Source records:
=== Section Start ===
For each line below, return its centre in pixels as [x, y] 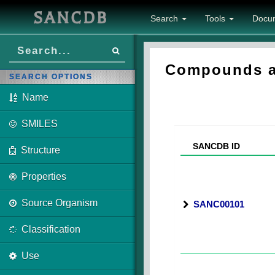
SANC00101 [219, 204]
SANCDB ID [211, 146]
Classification [51, 229]
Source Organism [60, 203]
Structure [41, 150]
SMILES [40, 124]
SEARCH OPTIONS [51, 77]
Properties [44, 176]
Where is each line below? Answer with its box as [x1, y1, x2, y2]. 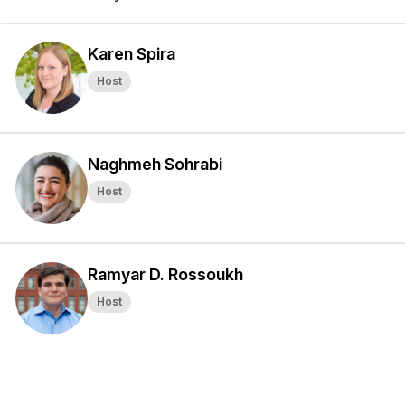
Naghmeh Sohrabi [88, 155, 222, 174]
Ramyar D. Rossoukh [88, 265, 243, 284]
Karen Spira [88, 44, 175, 63]
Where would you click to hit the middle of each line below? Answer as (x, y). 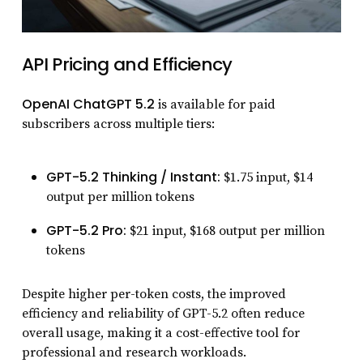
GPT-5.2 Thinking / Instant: (133, 177)
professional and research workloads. (134, 353)
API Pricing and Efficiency (127, 65)
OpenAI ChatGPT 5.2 (88, 105)
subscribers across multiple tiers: (118, 124)
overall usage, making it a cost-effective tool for (160, 333)
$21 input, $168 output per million (225, 231)
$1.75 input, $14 (266, 178)
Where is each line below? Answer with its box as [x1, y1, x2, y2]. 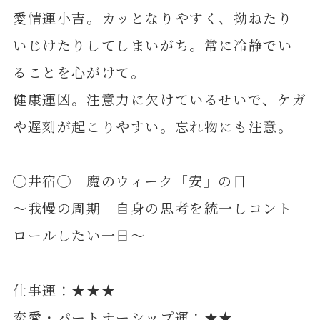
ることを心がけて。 [12, 62, 146, 82]
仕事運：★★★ [12, 279, 116, 299]
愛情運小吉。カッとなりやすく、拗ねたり [12, 8, 293, 28]
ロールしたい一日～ [12, 225, 146, 245]
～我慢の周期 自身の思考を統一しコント [12, 198, 293, 218]
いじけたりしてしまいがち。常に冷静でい [12, 35, 293, 55]
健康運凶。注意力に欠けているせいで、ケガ [12, 89, 307, 109]
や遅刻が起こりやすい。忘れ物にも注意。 [12, 116, 293, 136]
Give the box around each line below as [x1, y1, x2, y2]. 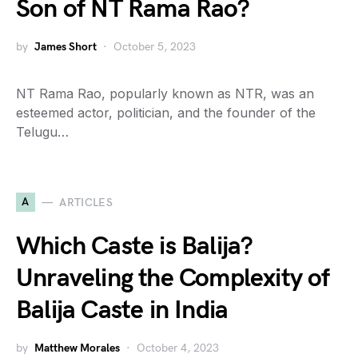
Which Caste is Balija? [16, 231, 253, 262]
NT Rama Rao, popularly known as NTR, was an [16, 86, 314, 101]
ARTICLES [59, 195, 113, 209]
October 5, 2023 [113, 40, 196, 54]
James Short [34, 40, 97, 54]
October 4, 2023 [137, 341, 219, 355]
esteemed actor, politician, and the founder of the [16, 105, 316, 121]
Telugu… [16, 124, 69, 140]
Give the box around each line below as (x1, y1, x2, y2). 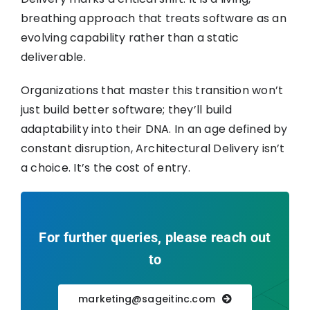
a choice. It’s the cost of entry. (20, 159, 190, 176)
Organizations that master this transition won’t (20, 82, 284, 98)
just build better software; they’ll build (20, 101, 232, 118)
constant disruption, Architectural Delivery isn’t (20, 140, 285, 156)
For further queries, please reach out (39, 228, 271, 246)
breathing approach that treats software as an (20, 10, 286, 26)
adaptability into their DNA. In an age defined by (20, 120, 288, 137)
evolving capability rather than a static (20, 29, 239, 46)
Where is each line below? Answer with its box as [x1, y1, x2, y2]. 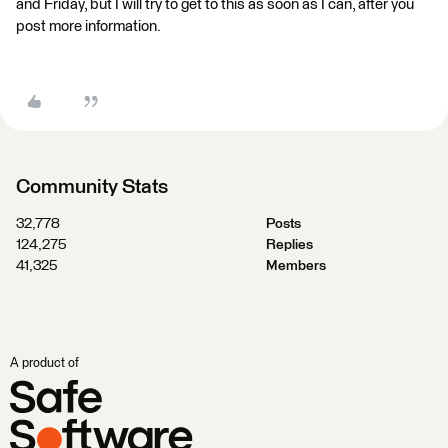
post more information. [16, 19, 161, 34]
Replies [265, 238, 313, 252]
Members [265, 259, 326, 273]
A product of [10, 357, 79, 370]
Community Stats [16, 177, 168, 197]
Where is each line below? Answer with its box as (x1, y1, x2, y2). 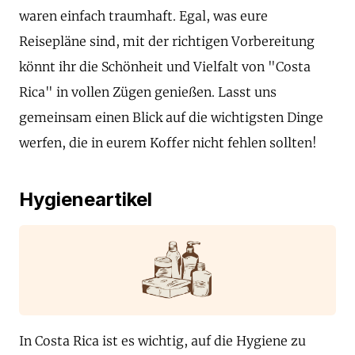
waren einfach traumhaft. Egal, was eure (19, 8, 268, 24)
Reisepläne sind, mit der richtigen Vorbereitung (19, 33, 315, 49)
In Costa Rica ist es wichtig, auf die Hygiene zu (19, 332, 306, 349)
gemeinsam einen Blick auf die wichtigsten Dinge (19, 109, 323, 125)
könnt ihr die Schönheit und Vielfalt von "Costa (19, 59, 311, 74)
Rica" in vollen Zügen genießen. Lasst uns (19, 84, 277, 100)
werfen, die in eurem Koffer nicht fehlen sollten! (19, 135, 317, 151)
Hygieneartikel (19, 188, 152, 211)
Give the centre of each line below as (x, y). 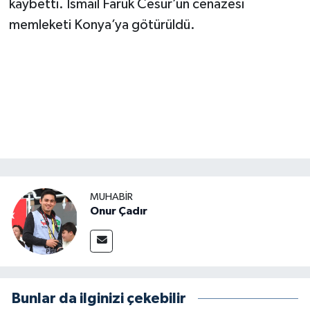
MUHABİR (111, 197)
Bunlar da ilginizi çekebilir (99, 298)
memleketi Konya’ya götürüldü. (102, 25)
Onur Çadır (119, 211)
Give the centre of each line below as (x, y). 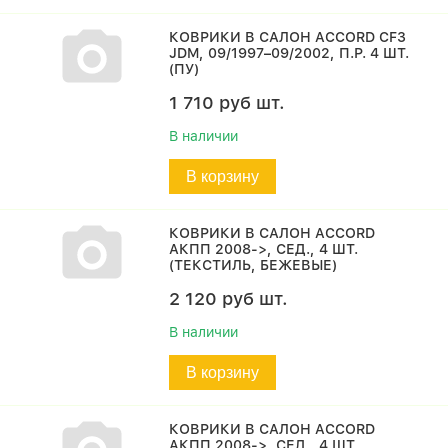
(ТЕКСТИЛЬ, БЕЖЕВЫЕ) (253, 265)
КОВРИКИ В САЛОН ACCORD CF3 (288, 37)
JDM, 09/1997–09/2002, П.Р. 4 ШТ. (289, 53)
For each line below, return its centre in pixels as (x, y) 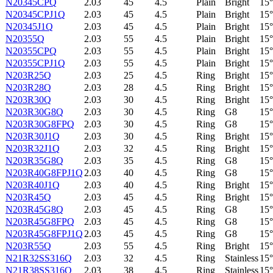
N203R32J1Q (33, 148)
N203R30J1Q (33, 136)
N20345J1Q (29, 26)
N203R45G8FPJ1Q (44, 233)
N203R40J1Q (33, 185)
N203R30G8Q (34, 112)
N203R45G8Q (34, 209)
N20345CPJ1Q (35, 14)
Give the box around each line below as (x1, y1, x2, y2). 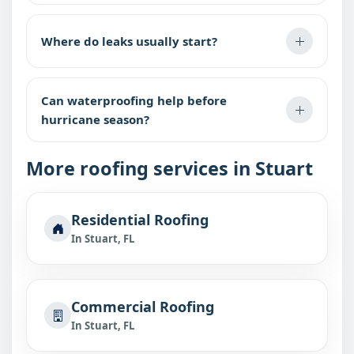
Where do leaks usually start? (41, 33, 217, 49)
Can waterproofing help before (41, 92, 227, 108)
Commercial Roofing (71, 297, 214, 316)
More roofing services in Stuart (26, 156, 313, 181)
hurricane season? (41, 111, 149, 127)
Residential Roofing (71, 210, 209, 229)
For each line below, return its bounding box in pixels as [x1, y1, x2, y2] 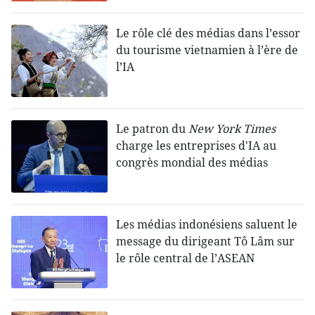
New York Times [188, 121, 276, 137]
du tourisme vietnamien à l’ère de [116, 42, 299, 58]
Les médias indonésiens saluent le [116, 217, 298, 233]
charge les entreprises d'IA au [116, 138, 277, 154]
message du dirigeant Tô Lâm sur [116, 233, 295, 250]
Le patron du [116, 121, 189, 137]
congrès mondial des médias [116, 155, 269, 171]
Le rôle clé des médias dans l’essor [116, 25, 301, 41]
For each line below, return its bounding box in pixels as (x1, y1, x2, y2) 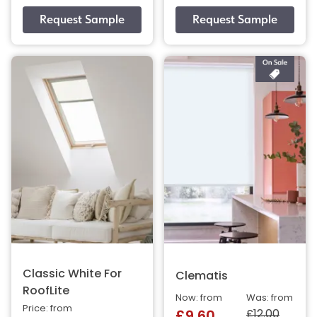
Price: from (23, 304, 72, 314)
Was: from (246, 294, 293, 304)
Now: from (175, 294, 222, 304)
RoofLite (23, 286, 69, 298)
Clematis (175, 271, 228, 283)
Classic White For (23, 269, 122, 281)
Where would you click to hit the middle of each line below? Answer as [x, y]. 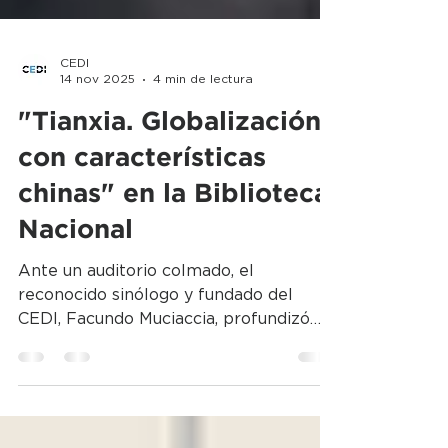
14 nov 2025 [97, 159]
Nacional [75, 310]
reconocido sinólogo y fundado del [155, 375]
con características [142, 238]
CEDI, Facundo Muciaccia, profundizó [164, 399]
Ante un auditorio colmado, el [136, 351]
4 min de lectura [203, 159]
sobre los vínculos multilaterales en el [170, 423]
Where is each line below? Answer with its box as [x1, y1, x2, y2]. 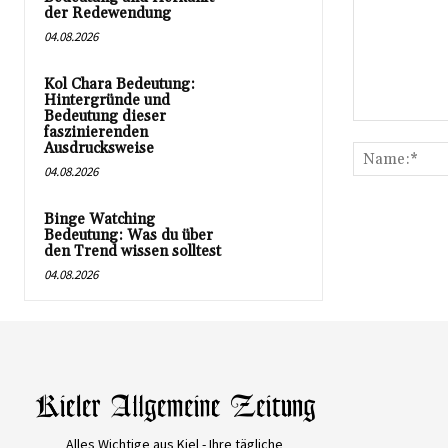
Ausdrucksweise [44, 139, 154, 159]
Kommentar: [351, 122, 430, 140]
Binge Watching [44, 210, 155, 230]
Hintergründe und [44, 91, 170, 111]
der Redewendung [44, 4, 171, 24]
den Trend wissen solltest [44, 242, 221, 262]
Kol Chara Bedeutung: [44, 75, 195, 95]
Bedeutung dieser [44, 107, 166, 127]
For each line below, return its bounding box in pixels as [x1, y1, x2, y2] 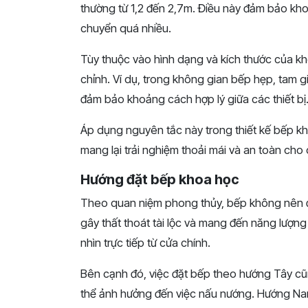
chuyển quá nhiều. [80, 21, 171, 35]
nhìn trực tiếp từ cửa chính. [80, 235, 210, 250]
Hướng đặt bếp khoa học [80, 170, 239, 188]
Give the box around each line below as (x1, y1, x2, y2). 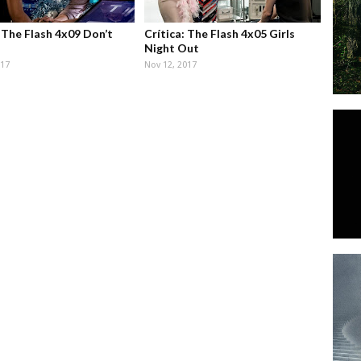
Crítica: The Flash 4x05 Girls (143, 27, 295, 41)
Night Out (143, 41, 199, 56)
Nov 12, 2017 (143, 60, 197, 71)
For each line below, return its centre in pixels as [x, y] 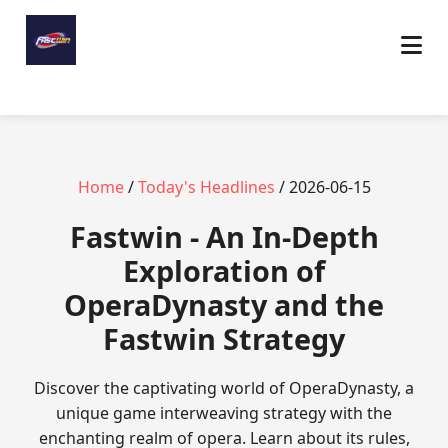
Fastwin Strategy [224, 338]
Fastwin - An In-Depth [224, 236]
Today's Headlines [206, 187]
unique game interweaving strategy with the [224, 413]
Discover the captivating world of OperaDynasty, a [224, 388]
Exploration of [224, 270]
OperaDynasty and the [224, 304]
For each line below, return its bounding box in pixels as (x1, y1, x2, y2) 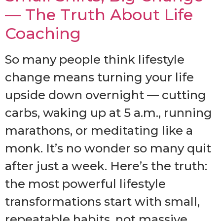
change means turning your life (5, 70, 194, 84)
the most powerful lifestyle (5, 176, 166, 191)
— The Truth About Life (5, 4, 193, 24)
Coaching (5, 23, 81, 43)
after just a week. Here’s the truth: (5, 158, 207, 173)
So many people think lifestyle (5, 52, 184, 67)
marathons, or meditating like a (5, 123, 193, 138)
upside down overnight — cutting (5, 87, 206, 102)
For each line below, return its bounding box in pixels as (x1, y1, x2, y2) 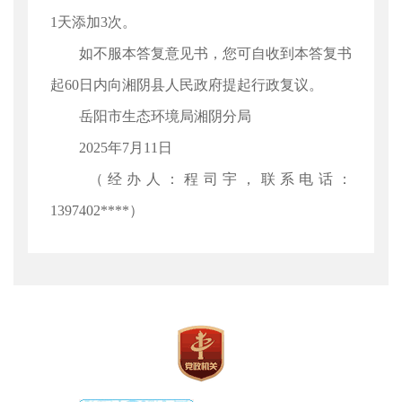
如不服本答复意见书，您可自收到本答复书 (50, 46, 352, 61)
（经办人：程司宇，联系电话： (50, 171, 352, 187)
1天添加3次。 (50, 14, 136, 30)
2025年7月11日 (50, 140, 172, 155)
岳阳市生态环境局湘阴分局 (50, 109, 251, 124)
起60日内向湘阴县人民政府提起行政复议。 (50, 77, 323, 92)
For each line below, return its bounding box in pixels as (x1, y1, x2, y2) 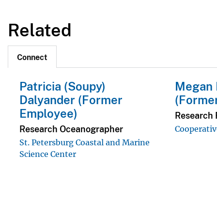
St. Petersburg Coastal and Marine (19, 137, 150, 147)
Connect (17, 53, 47, 62)
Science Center (19, 149, 76, 159)
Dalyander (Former (19, 93, 123, 107)
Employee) (19, 107, 77, 121)
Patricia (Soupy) (19, 79, 106, 93)
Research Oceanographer (19, 124, 123, 134)
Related (8, 19, 72, 40)
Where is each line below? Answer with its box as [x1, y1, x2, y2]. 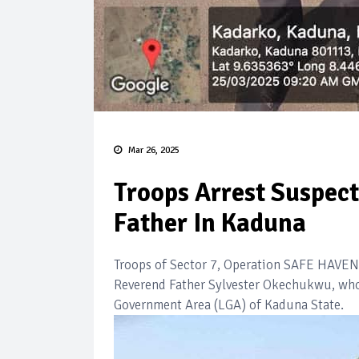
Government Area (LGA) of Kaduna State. [114, 296, 344, 313]
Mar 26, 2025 [128, 144, 179, 156]
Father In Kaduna [114, 208, 306, 239]
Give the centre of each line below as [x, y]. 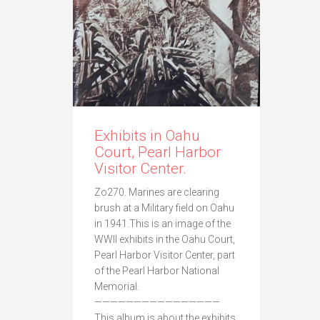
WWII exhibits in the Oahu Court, [165, 240]
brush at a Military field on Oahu [164, 208]
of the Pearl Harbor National [157, 271]
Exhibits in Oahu [147, 136]
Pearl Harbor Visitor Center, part [165, 255]
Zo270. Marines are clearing [157, 192]
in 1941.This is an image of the [162, 224]
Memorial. [117, 287]
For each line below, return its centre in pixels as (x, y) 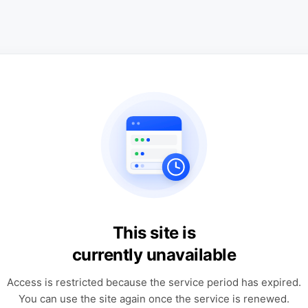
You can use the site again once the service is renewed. (154, 299)
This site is (154, 233)
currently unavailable (154, 255)
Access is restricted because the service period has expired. (154, 282)
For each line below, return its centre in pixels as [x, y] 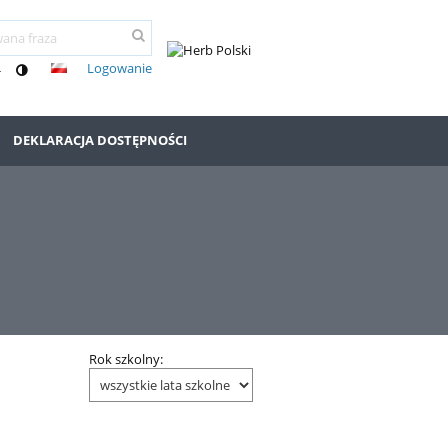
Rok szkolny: [125, 359]
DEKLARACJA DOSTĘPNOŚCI [99, 140]
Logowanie [119, 68]
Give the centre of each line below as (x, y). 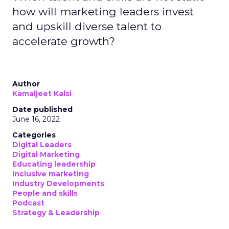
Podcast (28, 203)
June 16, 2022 (36, 119)
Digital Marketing (46, 154)
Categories (34, 135)
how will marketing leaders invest (103, 12)
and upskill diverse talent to (87, 26)
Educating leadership (54, 164)
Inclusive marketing (51, 174)
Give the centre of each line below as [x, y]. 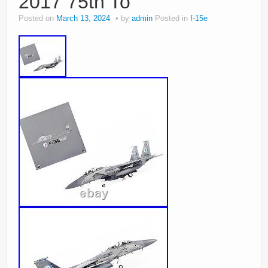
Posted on [37, 19]
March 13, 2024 [83, 19]
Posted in [173, 19]
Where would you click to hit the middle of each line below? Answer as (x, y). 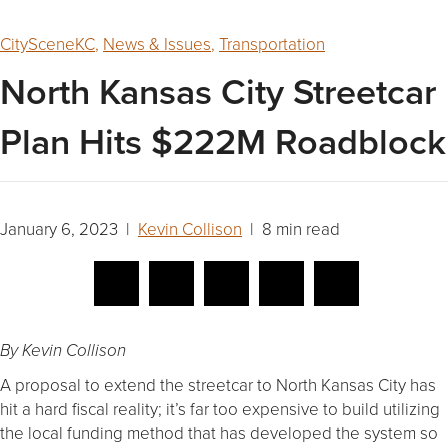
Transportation (272, 44)
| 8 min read (291, 229)
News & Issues (157, 44)
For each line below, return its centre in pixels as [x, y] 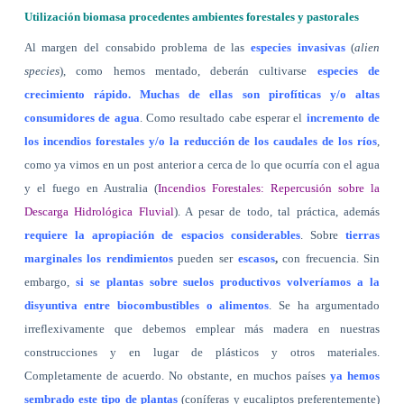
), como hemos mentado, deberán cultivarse [188, 71]
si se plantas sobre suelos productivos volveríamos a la [225, 282]
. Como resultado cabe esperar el [223, 118]
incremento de [343, 118]
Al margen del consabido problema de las [137, 48]
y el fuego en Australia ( [91, 188]
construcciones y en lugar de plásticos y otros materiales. [202, 353]
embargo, [46, 282]
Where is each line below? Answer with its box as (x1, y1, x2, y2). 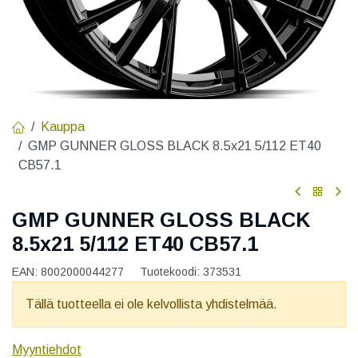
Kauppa (41, 119, 85, 133)
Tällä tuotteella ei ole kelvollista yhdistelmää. (26, 297, 277, 312)
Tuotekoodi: (140, 265, 203, 279)
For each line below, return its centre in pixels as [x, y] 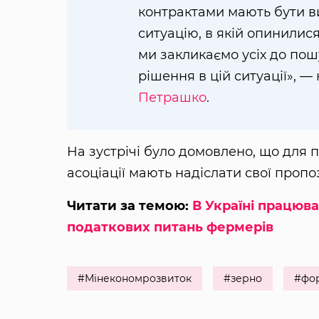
=== Section End ===
__REQUIRED ACTION__
Going by the data above, the answer is exactly the lines from the one holding "Posted on [37, 19]" to the one holding "News & Issues (157, 44)", both kept, with the pictures left out.

__TASK RESPONSE__
Posted on [37, 19]
March 13, 2024 [83, 19]
Posted in [173, 19]
Where would you click to hit the middle of each line below? Answer as (x, y). 
Transportation (272, 44)
| 8 min read (291, 229)
News & Issues (157, 44)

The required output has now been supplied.